Une seule cause de doute,—mais qui ne tint pas, à la réflexion: pourquoi le meurtrier n’avait-il pas supprimé l’instrument de son crime?
D’abord, le lendemain, quand il l’avait rapporté, après l’avoir fait arranger par Garuche, l’autopsie n’avait pas encore eu lieu, ou les résultats n’en étaient pas publiés. Comment croire qu’on découvrirait cette parcelle de métal, qu’elle se retrouverait intacte en sa petitesse, que l’instruction en pourrait faire cas? Une fois ce détail connu, n’était-ce pas imprudent d’aller reprendre un instrument que, peut-être, avaient utilisé depuis le matin l’architecte ou l’un de ses employés. La possibilité matérielle avait aussi pu faire défaut. Pénétrer dans le cabinet de travail, rouvrir la boîte, s’emparer de ce grand compas, s’en débarrasser de façon à ce qu’on ne le retrouvât jamais, n’était pas un problème si simple. D’ailleurs, pour un esprit non scientifique, le maquillage opéré par Garuche suffisait. Il fallait être un observateur doué de la sagacité de Clément, prévenu par mille présomptions, habitué à se servir de ce compas, et possédant toutes les minutieuses données de l’instruction, pour déduire de son aspect actuel ce que l’aîné des Fontès n’avait pas pu ne pas en déduire.
L’assassin, au lendemain du crime, satisfait d’avoir remis en place une arme à laquelle personne ne pouvait songer, devait se fier à la négligence du jeune domestique et de l’employé pour que nul ne s’étonnât d’un compas épointé, si tant est qu’on le remarquât.

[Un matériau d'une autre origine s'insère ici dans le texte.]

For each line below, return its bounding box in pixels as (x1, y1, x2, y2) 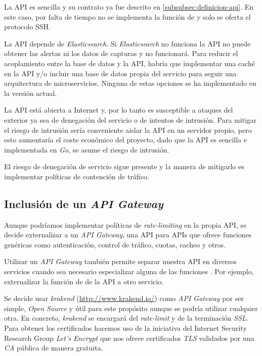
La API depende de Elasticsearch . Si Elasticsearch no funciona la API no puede (4, 38, 251, 48)
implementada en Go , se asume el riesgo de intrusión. (4, 144, 169, 155)
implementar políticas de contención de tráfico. (4, 171, 149, 181)
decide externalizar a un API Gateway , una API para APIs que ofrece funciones (4, 229, 252, 240)
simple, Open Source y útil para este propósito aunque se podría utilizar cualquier (4, 302, 258, 313)
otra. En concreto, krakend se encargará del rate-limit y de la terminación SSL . (4, 313, 248, 323)
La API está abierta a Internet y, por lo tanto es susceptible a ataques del (4, 105, 233, 115)
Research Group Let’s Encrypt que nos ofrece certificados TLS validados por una (4, 332, 254, 343)
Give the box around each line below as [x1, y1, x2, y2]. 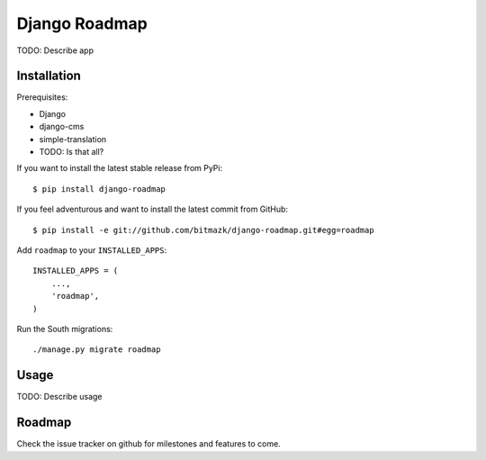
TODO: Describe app [16, 45, 94, 56]
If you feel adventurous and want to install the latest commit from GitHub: [16, 203, 288, 215]
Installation [16, 68, 81, 84]
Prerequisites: [16, 92, 68, 103]
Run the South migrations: [16, 323, 113, 334]
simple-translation [39, 133, 107, 144]
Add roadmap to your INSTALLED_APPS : [16, 244, 167, 256]
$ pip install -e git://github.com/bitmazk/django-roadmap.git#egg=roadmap [32, 225, 374, 235]
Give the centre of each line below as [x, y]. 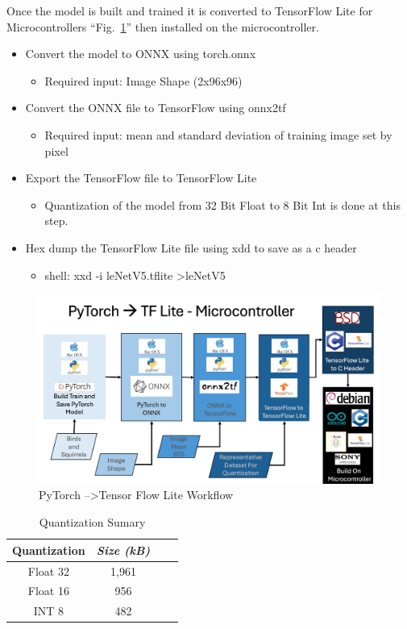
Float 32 [48, 571]
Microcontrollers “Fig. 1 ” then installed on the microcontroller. [163, 26]
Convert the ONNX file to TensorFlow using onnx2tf [156, 108]
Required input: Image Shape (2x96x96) [143, 80]
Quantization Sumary [92, 522]
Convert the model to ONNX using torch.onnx [141, 54]
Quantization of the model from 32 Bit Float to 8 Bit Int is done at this [222, 204]
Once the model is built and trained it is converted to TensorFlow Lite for [190, 10]
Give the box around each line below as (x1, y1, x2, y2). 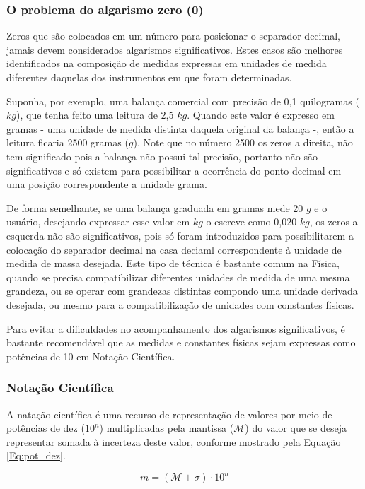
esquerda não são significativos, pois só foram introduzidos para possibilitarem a (6, 228, 354, 242)
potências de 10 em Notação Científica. (6, 348, 175, 363)
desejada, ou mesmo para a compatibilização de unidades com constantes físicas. (6, 297, 354, 312)
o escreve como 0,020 (206, 214, 297, 229)
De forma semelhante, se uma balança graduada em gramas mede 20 (6, 200, 303, 215)
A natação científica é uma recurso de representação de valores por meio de (6, 406, 332, 421)
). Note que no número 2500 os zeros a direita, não (133, 135, 353, 150)
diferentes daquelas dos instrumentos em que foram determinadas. (6, 70, 292, 84)
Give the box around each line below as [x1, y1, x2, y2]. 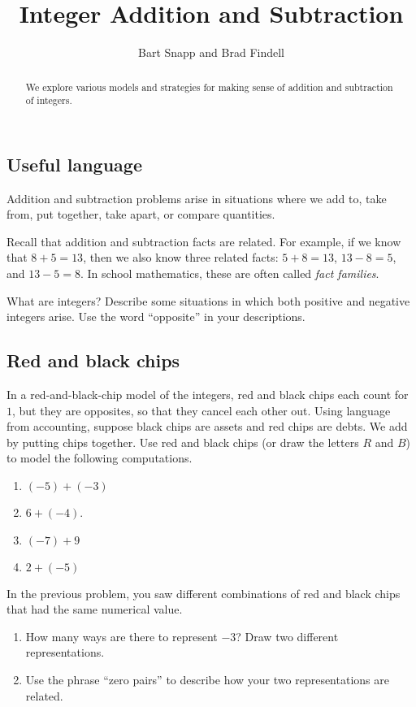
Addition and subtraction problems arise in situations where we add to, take [6, 189, 387, 206]
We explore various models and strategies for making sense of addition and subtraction [25, 80, 393, 93]
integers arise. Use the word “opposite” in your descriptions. [6, 308, 305, 325]
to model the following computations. [6, 449, 193, 466]
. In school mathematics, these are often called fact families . [80, 265, 379, 282]
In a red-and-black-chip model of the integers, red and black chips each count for [6, 386, 409, 402]
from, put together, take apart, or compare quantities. [6, 206, 275, 223]
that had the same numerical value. [6, 601, 183, 618]
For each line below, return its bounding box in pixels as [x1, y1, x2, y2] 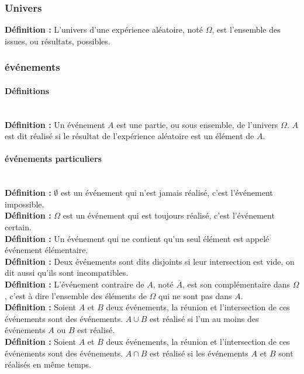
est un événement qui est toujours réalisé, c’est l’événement [63, 209, 275, 221]
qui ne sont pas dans [158, 289, 232, 302]
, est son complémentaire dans [182, 278, 291, 290]
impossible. [5, 198, 44, 210]
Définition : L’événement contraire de [5, 278, 144, 290]
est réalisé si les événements [150, 347, 248, 359]
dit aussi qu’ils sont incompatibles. [5, 266, 129, 279]
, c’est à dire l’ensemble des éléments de [5, 289, 147, 302]
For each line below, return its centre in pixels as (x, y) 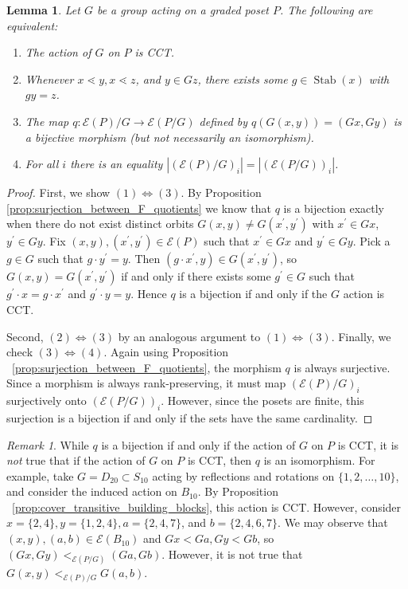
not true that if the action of (76, 460)
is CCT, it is (368, 444)
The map (47, 121)
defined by (223, 121)
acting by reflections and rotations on (243, 475)
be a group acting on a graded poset (183, 10)
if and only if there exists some (196, 276)
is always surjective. (342, 367)
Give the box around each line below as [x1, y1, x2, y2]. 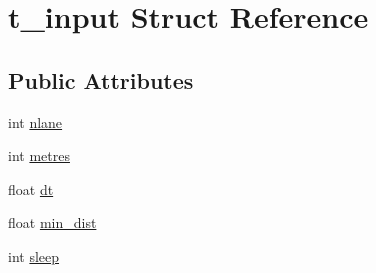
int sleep [8, 245, 60, 266]
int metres [8, 145, 70, 166]
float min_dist [8, 212, 97, 233]
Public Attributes [8, 64, 194, 95]
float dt [8, 178, 54, 199]
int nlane [8, 111, 63, 132]
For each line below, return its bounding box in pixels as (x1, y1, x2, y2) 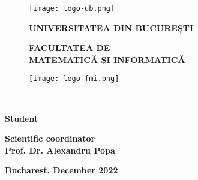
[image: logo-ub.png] (29, 4, 115, 13)
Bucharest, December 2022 (5, 164, 118, 176)
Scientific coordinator (5, 132, 95, 145)
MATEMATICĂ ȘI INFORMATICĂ (29, 53, 185, 65)
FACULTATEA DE (29, 41, 110, 54)
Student (5, 112, 38, 124)
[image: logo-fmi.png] (29, 74, 119, 83)
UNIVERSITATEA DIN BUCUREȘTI (29, 21, 194, 34)
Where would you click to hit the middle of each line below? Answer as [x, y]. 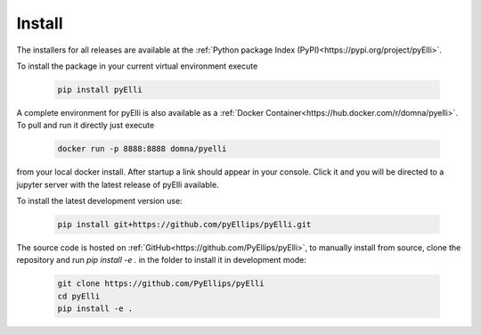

Tout s’éclaira pour Clément. Il revécut la soirée qui précéda le meurtre. Certaines intonations dans la voix de Jacques lorsque celui-ci demandait de l’argent ... Un regard qu’il avait eu dans la direction du moulin ... Cette mince figure pâle, si jeune!... Ces yeux ... Était-ce possible?... Oh! la sensation torturante de se retrouver à ce moment-là ... Ouvrir la main pour donner la misérable somme ... Dire oui. Et l’œuvre atroce n’avait pas lieu. Mais quoi!... Quels regrets feraient que la chose ne fût pas accomplie?... Et de tels regrets, purement sentimentaux, ne s’accordaient pas avec les décisions si nettes de sa conscience. N’était-ce pas pour retenir ce malheureux dans la voie funeste que Clément se refusait à céder ce soir-là? Il avait cédé tant de fois! L’heure était venue où il avait dû dire non, avec une rigidité, une sévérité nécessaires. Elle avait été déchirante pour lui, cette heure ... Si lourde de responsabilité, d’angoisse fraternelle ... en face du petit,—même lorsqu’il lui criait qu’il n’était pas de son sang. Avec quelle amertume désolée, dans quelle solitude, il s’était enfoncé parmi les arbres criblés de lune. Nuit maudite!... Louisette dormait là-bas, près de sa chère richesse. Et quelqu’un, dans la maison paternelle, dans la maison du vieux maître-maçon Fontès, rentrait en tâtonnant, cherchait ... cherchait ... la chose qui pût tuer. Oh! bondir en arrière, rentrer aussi ... saisir ce bras ... ce bras dans lequel jadis il avait mis des jouets ... «Petit ... petit!... Que fais-tu?...»
Sortilège des ténèbres bleues, des rayons d’argent ... Mensonge de cette paix profonde ... Nuit qui empoisonnerait la beauté de toutes les nuits à venir ... Nuit qui passerait sans cesse, avec son mystère, son silence, l’impuissante et éternelle velléité du geste sauveur qu’on n’avait pas fait ... La voix du chien ... La palpitation du moulin, comme un cœur qui bat ... Les visions dont on se demande: «Fût-ce ainsi?... La mort l’a-t-elle surprise?... Ou bien?...» Horreur!... horreur!... horreur!...
XI
La Ferté-sous-Jouarre. Un long mur blanc sur un ciel trop pur d’avril,—un ciel où, d’un instant à l’autre, accourent des nuages gonflés de grêle et d’averses. Le soleil est trop chaud dans un air trop frais, traversé d’un vif vent du nord.
Devant la grande porte de bois à double vantail, Clément s’arrête. Il sonne. On ne lui répond pas. Et il franchit le portillon.